#### [ACTIVITY]
All lines below between the line with "Namespace Concurrency Control" and the line with "gyakorlatilag megszűri az", including both, must be copied exactly, and the pictures must be omitted.

^^^^^^^^

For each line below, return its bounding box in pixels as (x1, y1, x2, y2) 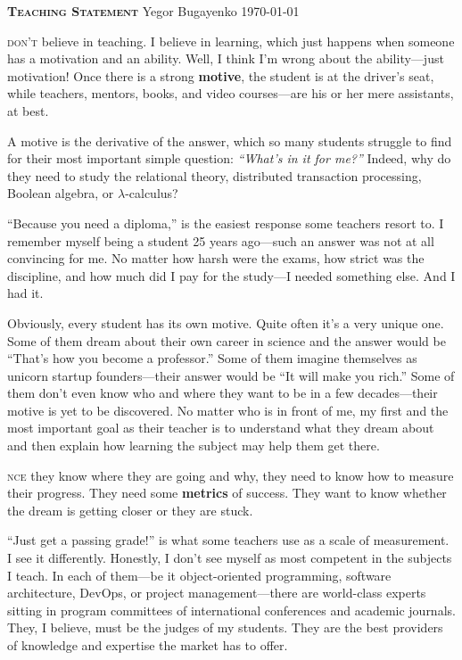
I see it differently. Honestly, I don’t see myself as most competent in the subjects (7, 549, 452, 567)
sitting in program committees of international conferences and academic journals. (7, 600, 456, 619)
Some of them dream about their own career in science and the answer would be (7, 331, 446, 350)
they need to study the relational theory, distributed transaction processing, (7, 166, 422, 185)
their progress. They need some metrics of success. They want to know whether (7, 483, 447, 502)
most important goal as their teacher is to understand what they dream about (7, 418, 434, 437)
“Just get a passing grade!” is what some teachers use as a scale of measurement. (7, 531, 450, 549)
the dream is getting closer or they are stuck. (7, 500, 253, 519)
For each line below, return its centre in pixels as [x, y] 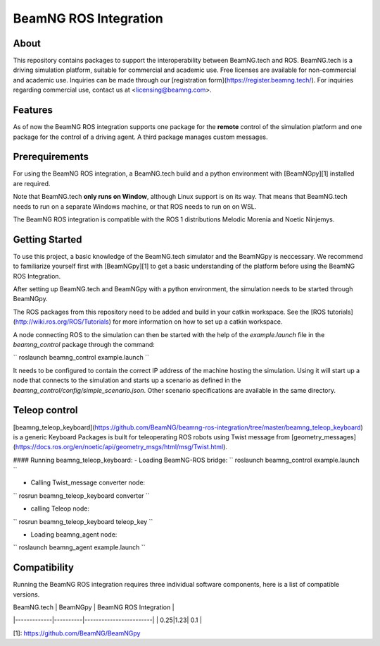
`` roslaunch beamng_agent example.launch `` [79, 547]
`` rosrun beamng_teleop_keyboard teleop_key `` [83, 521]
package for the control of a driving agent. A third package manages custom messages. [140, 137]
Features [33, 110]
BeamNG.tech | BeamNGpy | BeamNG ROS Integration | [94, 607]
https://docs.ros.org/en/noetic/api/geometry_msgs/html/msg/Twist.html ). [121, 447]
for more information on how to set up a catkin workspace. [198, 322]
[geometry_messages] [324, 437]
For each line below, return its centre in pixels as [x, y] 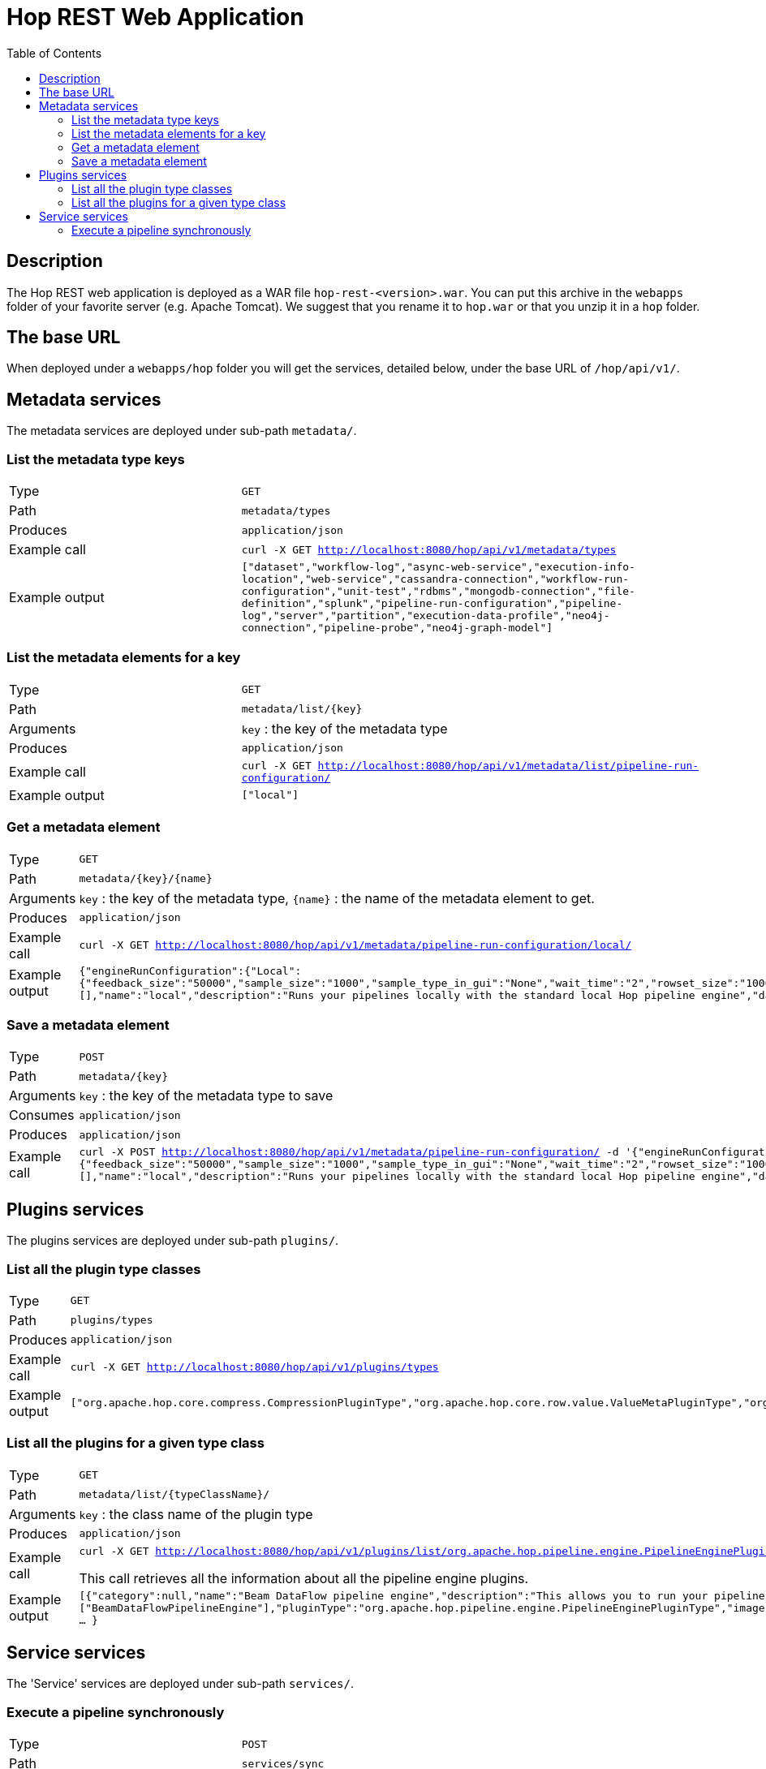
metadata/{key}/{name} [146, 879]
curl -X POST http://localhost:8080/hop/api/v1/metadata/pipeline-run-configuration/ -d [349, 1152]
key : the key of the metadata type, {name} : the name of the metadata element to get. [337, 898]
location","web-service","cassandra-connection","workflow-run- [435, 579]
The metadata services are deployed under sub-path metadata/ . [182, 431]
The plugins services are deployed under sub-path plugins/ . [173, 1241]
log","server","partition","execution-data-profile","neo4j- [426, 616]
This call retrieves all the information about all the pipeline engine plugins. [304, 1578]
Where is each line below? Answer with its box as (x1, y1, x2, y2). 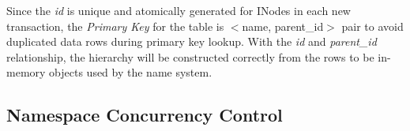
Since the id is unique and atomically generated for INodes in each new (6, 2, 351, 18)
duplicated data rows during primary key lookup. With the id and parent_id (6, 33, 377, 50)
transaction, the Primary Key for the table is (6, 17, 224, 34)
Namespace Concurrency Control (6, 103, 283, 127)
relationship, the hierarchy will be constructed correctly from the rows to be (6, 48, 374, 65)
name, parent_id (242, 17, 324, 34)
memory (6, 64, 46, 80)
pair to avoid (341, 17, 404, 34)
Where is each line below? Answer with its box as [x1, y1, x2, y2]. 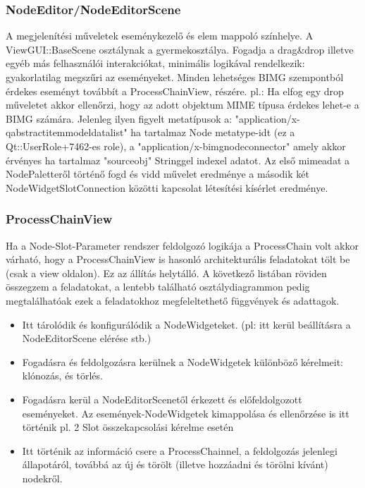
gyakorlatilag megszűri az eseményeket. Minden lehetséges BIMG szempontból [6, 70, 344, 84]
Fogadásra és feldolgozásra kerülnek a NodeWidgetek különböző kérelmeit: [22, 354, 343, 369]
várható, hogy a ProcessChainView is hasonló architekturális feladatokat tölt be [6, 252, 350, 267]
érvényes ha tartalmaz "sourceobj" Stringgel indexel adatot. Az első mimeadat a [6, 152, 349, 167]
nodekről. [22, 470, 63, 485]
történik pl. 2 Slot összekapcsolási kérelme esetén [22, 420, 234, 434]
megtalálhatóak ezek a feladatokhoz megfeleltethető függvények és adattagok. [6, 293, 340, 307]
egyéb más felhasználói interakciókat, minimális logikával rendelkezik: [6, 56, 305, 71]
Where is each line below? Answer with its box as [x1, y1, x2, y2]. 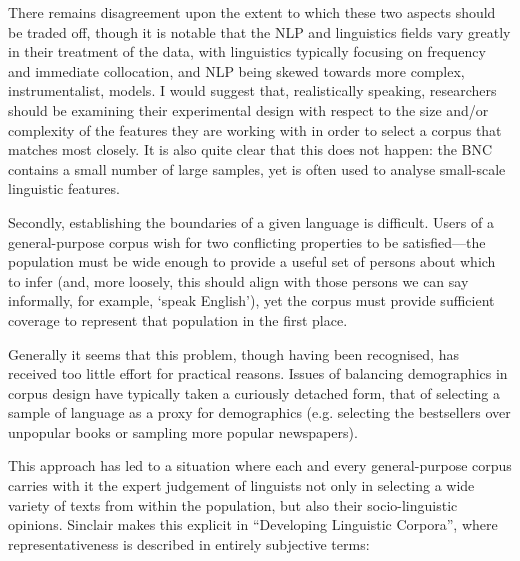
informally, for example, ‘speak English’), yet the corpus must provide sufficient [8, 290, 495, 311]
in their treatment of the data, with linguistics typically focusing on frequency [8, 41, 486, 62]
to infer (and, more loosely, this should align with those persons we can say [8, 270, 469, 291]
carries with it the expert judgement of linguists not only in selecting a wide [8, 475, 475, 496]
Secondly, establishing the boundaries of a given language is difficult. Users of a [8, 211, 494, 232]
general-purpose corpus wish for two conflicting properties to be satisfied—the [8, 231, 486, 252]
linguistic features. [8, 178, 120, 199]
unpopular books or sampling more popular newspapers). [8, 421, 358, 442]
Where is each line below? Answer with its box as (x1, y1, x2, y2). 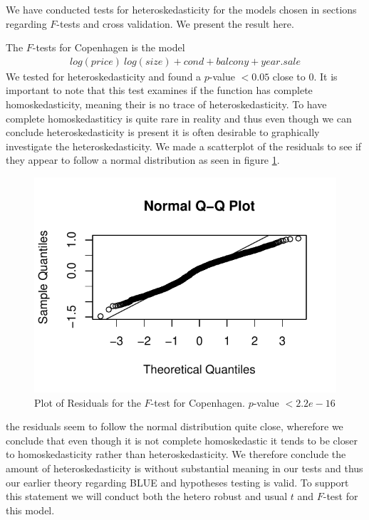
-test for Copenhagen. (150, 395, 245, 410)
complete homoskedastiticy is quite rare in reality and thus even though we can (6, 110, 352, 125)
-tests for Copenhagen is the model (32, 40, 185, 55)
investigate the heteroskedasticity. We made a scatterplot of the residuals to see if (6, 138, 362, 153)
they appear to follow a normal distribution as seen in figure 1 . (6, 152, 280, 167)
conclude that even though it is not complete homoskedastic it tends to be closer (6, 432, 358, 447)
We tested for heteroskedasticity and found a (6, 68, 202, 83)
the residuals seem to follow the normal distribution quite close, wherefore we (6, 419, 343, 434)
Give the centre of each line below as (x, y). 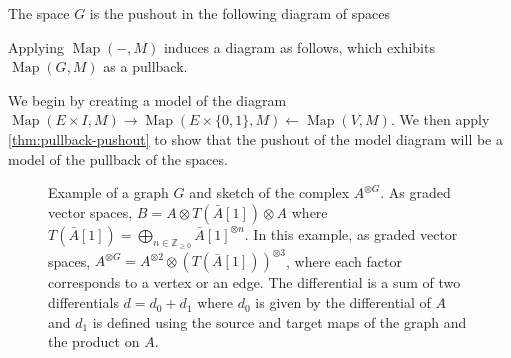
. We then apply (440, 119)
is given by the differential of (343, 302)
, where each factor (344, 260)
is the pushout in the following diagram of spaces (240, 13)
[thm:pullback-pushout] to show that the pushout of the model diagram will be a (255, 138)
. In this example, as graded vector (351, 233)
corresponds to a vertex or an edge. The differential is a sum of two (254, 282)
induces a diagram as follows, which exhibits (299, 46)
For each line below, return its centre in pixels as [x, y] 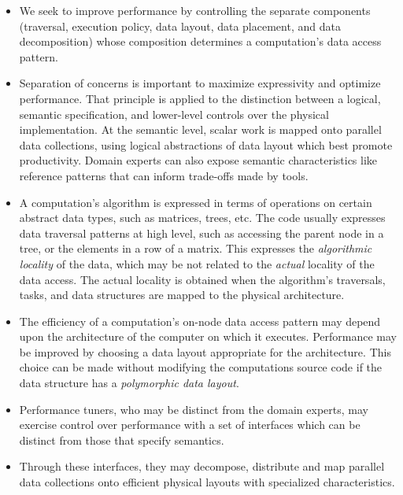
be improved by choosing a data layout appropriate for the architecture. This [205, 351]
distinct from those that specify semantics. [122, 440]
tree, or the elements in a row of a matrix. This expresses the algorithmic [196, 248]
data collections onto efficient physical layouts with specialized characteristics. [207, 482]
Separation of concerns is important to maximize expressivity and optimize [200, 83]
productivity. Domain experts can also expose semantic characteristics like [198, 160]
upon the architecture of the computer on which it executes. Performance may [208, 336]
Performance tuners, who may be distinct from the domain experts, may [194, 409]
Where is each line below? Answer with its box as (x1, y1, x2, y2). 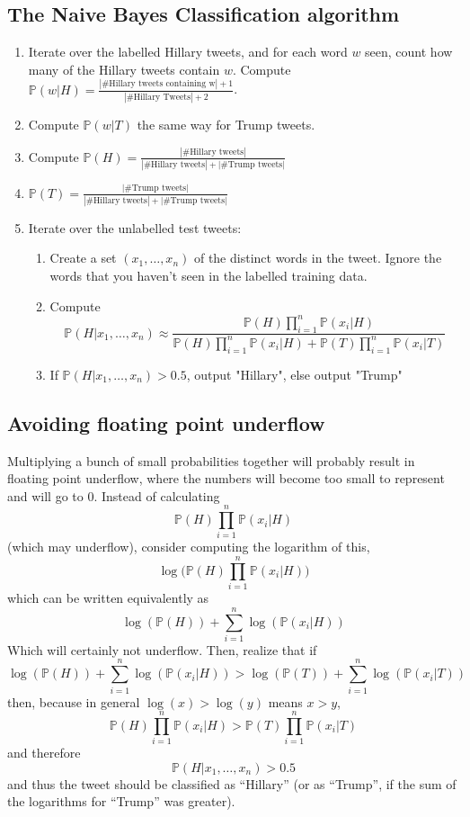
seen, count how (365, 42, 453, 61)
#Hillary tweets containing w (102, 79, 216, 89)
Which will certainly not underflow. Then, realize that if (7, 640, 317, 659)
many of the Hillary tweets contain (28, 59, 220, 78)
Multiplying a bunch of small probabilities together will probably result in (7, 451, 415, 470)
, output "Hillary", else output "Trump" (186, 364, 403, 383)
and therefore (7, 743, 81, 762)
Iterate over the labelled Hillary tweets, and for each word (28, 42, 348, 61)
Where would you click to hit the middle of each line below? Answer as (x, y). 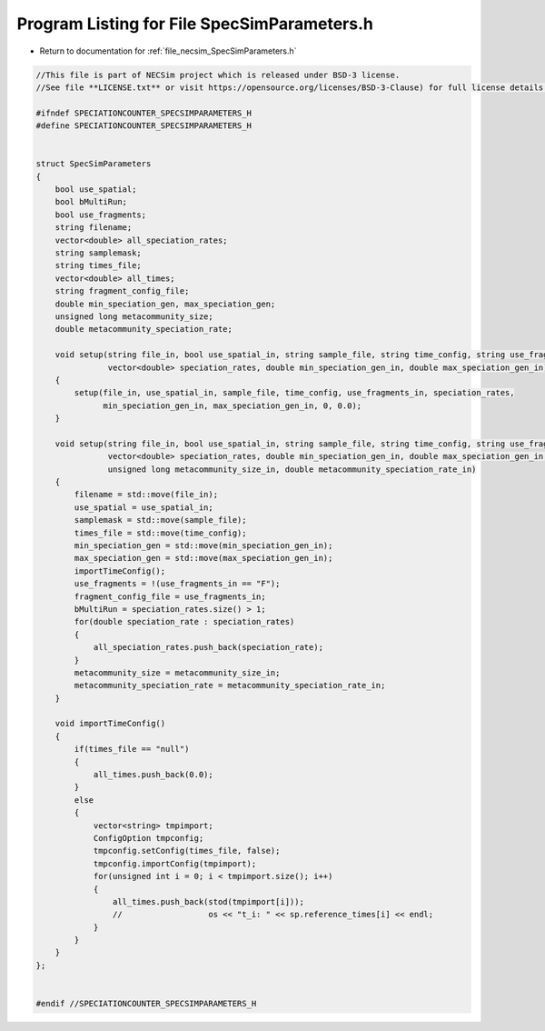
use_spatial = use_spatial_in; (144, 507)
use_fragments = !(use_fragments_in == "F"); (177, 584)
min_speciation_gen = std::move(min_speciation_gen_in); (203, 545)
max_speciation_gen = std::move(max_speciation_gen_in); (203, 558)
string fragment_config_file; (122, 291)
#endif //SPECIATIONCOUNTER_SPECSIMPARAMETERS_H (146, 1004)
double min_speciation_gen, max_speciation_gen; (165, 304)
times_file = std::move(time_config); (160, 533)
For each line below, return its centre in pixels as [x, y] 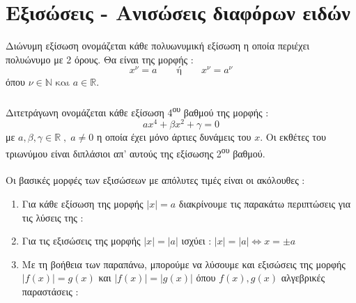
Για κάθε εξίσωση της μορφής [83, 203]
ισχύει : [196, 241]
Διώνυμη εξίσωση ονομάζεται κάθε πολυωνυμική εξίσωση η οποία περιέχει [158, 46]
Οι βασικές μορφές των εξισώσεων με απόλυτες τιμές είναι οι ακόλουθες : [155, 180]
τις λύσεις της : [53, 217]
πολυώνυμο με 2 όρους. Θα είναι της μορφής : [100, 59]
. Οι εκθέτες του [293, 136]
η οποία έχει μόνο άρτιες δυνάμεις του [174, 136]
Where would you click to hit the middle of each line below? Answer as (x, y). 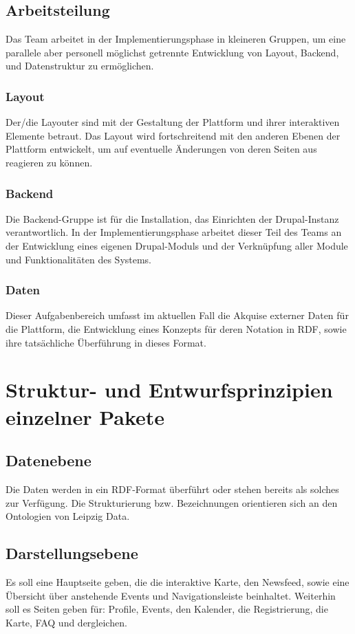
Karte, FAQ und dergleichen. (66, 622)
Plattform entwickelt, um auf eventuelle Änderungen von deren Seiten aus (161, 149)
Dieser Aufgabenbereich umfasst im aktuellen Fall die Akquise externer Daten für (177, 315)
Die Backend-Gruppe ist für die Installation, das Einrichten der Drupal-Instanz (172, 218)
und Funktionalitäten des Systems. (79, 259)
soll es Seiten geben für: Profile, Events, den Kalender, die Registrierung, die (167, 609)
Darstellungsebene (72, 553)
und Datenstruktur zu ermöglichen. (80, 66)
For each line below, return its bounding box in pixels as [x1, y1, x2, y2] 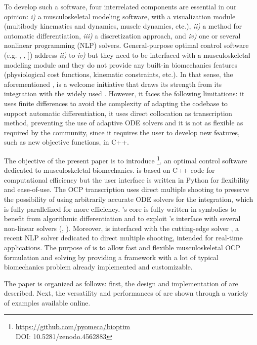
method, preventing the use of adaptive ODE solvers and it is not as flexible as [4, 117, 243, 128]
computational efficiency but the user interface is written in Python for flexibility [4, 174, 250, 185]
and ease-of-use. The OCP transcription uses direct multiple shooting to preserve [4, 184, 249, 194]
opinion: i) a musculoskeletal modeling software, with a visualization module [4, 11, 236, 21]
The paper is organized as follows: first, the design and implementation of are [4, 278, 238, 288]
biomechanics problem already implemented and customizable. [4, 262, 193, 272]
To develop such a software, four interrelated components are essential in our [4, 1, 237, 11]
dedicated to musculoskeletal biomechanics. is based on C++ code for [4, 165, 215, 175]
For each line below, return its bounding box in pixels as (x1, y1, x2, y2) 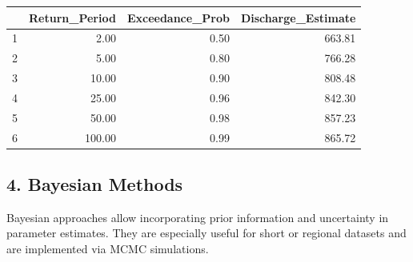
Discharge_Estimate (240, 9, 356, 26)
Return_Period (29, 9, 116, 26)
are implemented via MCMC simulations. (6, 240, 209, 257)
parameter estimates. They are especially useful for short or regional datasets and (6, 224, 407, 241)
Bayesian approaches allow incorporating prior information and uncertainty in (6, 208, 389, 225)
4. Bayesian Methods (6, 172, 183, 196)
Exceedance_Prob (126, 9, 230, 26)
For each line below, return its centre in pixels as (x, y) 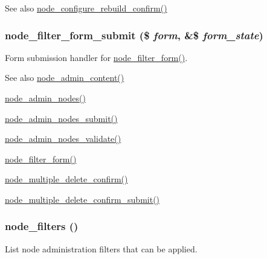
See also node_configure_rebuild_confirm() (86, 8)
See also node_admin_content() (65, 78)
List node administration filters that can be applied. (101, 248)
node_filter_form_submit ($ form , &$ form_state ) (134, 35)
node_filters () (42, 226)
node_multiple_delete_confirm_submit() (82, 199)
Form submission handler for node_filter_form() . (96, 57)
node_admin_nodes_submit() (61, 118)
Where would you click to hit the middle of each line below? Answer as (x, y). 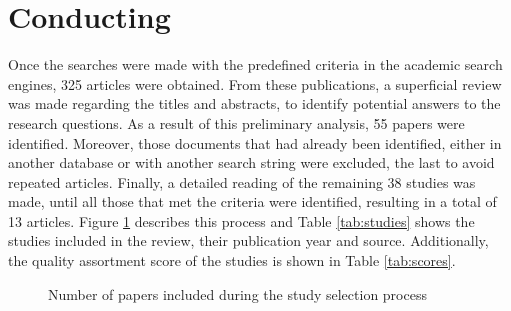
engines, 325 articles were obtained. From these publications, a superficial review (255, 83)
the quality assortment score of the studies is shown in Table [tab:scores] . (232, 260)
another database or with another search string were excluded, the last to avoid (251, 162)
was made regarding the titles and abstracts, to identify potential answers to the (254, 103)
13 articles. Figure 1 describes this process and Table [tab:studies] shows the (241, 220)
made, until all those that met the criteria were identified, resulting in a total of (252, 201)
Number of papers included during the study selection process (237, 293)
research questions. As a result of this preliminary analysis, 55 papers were (236, 122)
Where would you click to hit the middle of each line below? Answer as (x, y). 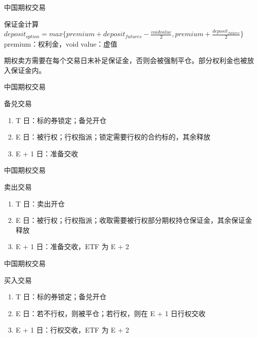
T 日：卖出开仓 (40, 203)
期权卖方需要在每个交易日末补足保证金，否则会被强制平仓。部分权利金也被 (126, 60)
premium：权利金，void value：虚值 (61, 43)
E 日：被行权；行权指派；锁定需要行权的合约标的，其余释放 (113, 137)
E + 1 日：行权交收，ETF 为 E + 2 (72, 330)
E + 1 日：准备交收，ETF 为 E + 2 (72, 246)
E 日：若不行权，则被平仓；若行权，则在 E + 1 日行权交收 (111, 313)
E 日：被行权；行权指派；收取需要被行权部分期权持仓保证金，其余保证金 (134, 220)
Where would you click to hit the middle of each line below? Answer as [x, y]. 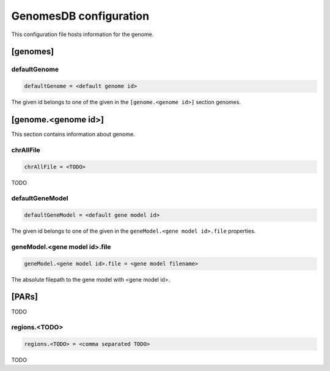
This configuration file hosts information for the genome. [82, 34]
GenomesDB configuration [80, 16]
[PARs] [24, 297]
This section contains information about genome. [73, 134]
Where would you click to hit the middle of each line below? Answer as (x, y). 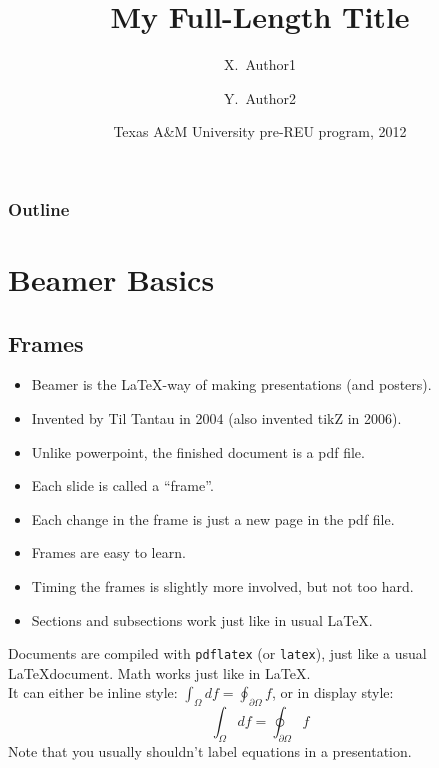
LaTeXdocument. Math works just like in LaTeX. (159, 672)
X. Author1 (259, 64)
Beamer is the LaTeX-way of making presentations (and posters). (231, 384)
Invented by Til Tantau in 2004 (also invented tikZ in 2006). (216, 418)
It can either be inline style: (93, 692)
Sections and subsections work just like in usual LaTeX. (202, 619)
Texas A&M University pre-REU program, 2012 (260, 131)
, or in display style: (332, 692)
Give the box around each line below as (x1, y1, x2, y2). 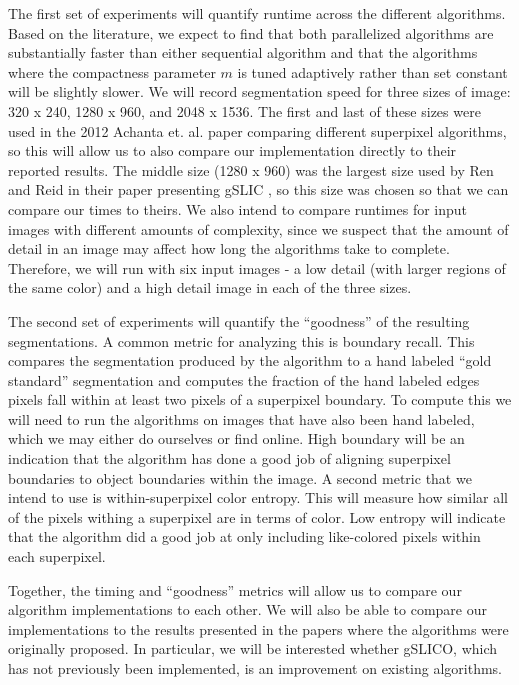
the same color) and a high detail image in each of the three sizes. (8, 277, 412, 298)
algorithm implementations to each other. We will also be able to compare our (8, 599, 488, 620)
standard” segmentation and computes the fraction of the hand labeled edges (8, 369, 480, 390)
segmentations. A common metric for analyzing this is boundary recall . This (8, 330, 475, 351)
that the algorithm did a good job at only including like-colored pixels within (8, 526, 481, 547)
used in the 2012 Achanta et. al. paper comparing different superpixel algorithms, (8, 120, 507, 141)
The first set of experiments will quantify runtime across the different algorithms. (8, 3, 506, 23)
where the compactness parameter (8, 61, 216, 82)

^^^^^^^^

#### [SOLUTION BELOW]
Namespace Concurrency Control (6, 103, 283, 127)
relationship, the hierarchy will be constructed correctly from the rows to be (6, 48, 374, 65)
name, parent_id (242, 17, 324, 34)
memory (6, 64, 46, 80)
pair to avoid (341, 17, 404, 34)
Where is each line below? Answer with its box as [x1, y1, x2, y2]. 
gyakorlatilag megszűri az eseményeket. Minden lehetséges BIMG szempontból [6, 70, 344, 84]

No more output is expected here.